I have a table where I need to use "..where curdate between fromDate and toDate". Is it best to have two indexes, one for FromDate and one for toDate or just one index for both the fields? Regards, BTJ -- ----------------------------------------------------------------------------------------------- Bjørn T Johansen btj@havleik.no ----------------------------------------------------------------------------------------------- Someone wrote: "I understand that if you play a Windows CD backwards you hear strange Satanic messages" To which someone replied: "It's even worse than that; play it forwards and it installs Windows" -----------------------------------------------------------------------------------------------
I believe that it is better to have a concatenated key of (toDate,FromDate). The reason the toDate should come first is that for more "recent" records, finding curDates less than toDate is much more selective than finding curDates greater than fromDate. Actually I'm not sure if fromDate is that helpful either as part of the concatenated key (it probably depends) but definitely not by itself. If your usual query is someEarlyHistoricalDate between toDate and fromDate, then the concatenated key should be (fromDate,toDate) instead. If toDate is sometimes not known, I would use some fixed date far in the future rather than a null. Vincent ----- Original Message ----- From: "Bjørn T Johansen" <btj@havleik.no> To: <pgsql-general@postgresql.org> Sent: Wednesday, December 01, 2004 10:11 PM Subject: [GENERAL] Indexes? >I have a table where I need to use "..where curdate between fromDate and >toDate". > Is it best to have two indexes, one for FromDate and one for toDate or > just one index for both the fields? > > > Regards, > > BTJ > > -- > ----------------------------------------------------------------------------------------------- > Bjørn T Johansen > > btj@havleik.no > ----------------------------------------------------------------------------------------------- > Someone wrote: > "I understand that if you play a Windows CD backwards you hear strange > Satanic messages" > To which someone replied: > "It's even worse than that; play it forwards and it installs Windows" > ----------------------------------------------------------------------------------------------- > > ---------------------------(end of broadcast)--------------------------- > TIP 6: Have you searched our list archives? > > http://archives.postgresql.org >
On Thu, Dec 02, 2004 at 07:11:29 +0100, Bjørn T Johansen <btj@havleik.no> wrote: > I have a table where I need to use "..where curdate between fromDate and > toDate". > Is it best to have two indexes, one for FromDate and one for toDate or just > one index for both the fields? Assuming that curdate is something like the date when the query is being run and that FromDate and toDate are columns in the table you are searching, then you probably want indexes on each column. A combined index scan wouldn't be useful. An index scan on either FromDate or toDate might be useful depending on the distribution of values in those columns and the value of curdate.
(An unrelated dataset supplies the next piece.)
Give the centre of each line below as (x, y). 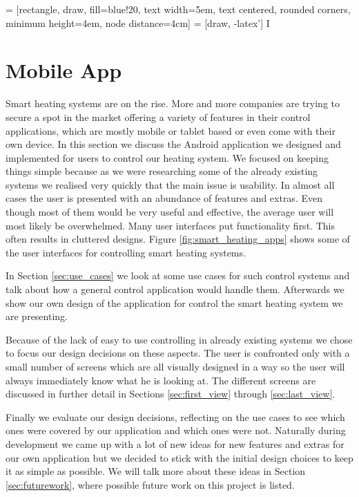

On Wed, Dec 01, 2004 at 23:16:48 -0800, Vincent Hikida <vhikida@inreach.com> wrote: > I believe that it is better to have a concatenated key of > (toDate,FromDate). The reason the toDate should come first is that for more > "recent" records, finding curDates less than toDate is much more selective > than finding curDates greater than fromDate. Actually I'm not sure if > fromDate is that helpful either as part of the concatenated key (it > probably depends) but definitely not by itself. I combined index won't be very useful for the kind of search he is doing. And not having an index on FromDate could hurt in some cases depending on the distribution of values.
On Thu, Dec 02, 2004 at 07:11:29AM +0100, Bjørn T Johansen wrote: > I have a table where I need to use "..where curdate between fromDate and > toDate". > Is it best to have two indexes, one for FromDate and one for toDate or just > one index for both the fields? You could try it both ways and use EXPLAIN ANALYZE to see which results in a faster plan, if that's what you mean by "best." -- Michael Fuhr http://www.fuhr.org/~mfuhr/
Well, then it's decided to try with two indexes... Thx... :) BTJ Bruno Wolff III wrote: > On Wed, Dec 01, 2004 at 23:16:48 -0800, > Vincent Hikida <vhikida@inreach.com> wrote: > >>I believe that it is better to have a concatenated key of >>(toDate,FromDate). The reason the toDate should come first is that for more >>"recent" records, finding curDates less than toDate is much more selective >>than finding curDates greater than fromDate. Actually I'm not sure if >>fromDate is that helpful either as part of the concatenated key (it >>probably depends) but definitely not by itself. > > > I combined index won't be very useful for the kind of search he is doing. > And not having an index on FromDate could hurt in some cases depending > on the distribution of values. > > ---------------------------(end of broadcast)--------------------------- > TIP 2: you can get off all lists at once with the unregister command > (send "unregister YourEmailAddressHere" to majordomo@postgresql.org)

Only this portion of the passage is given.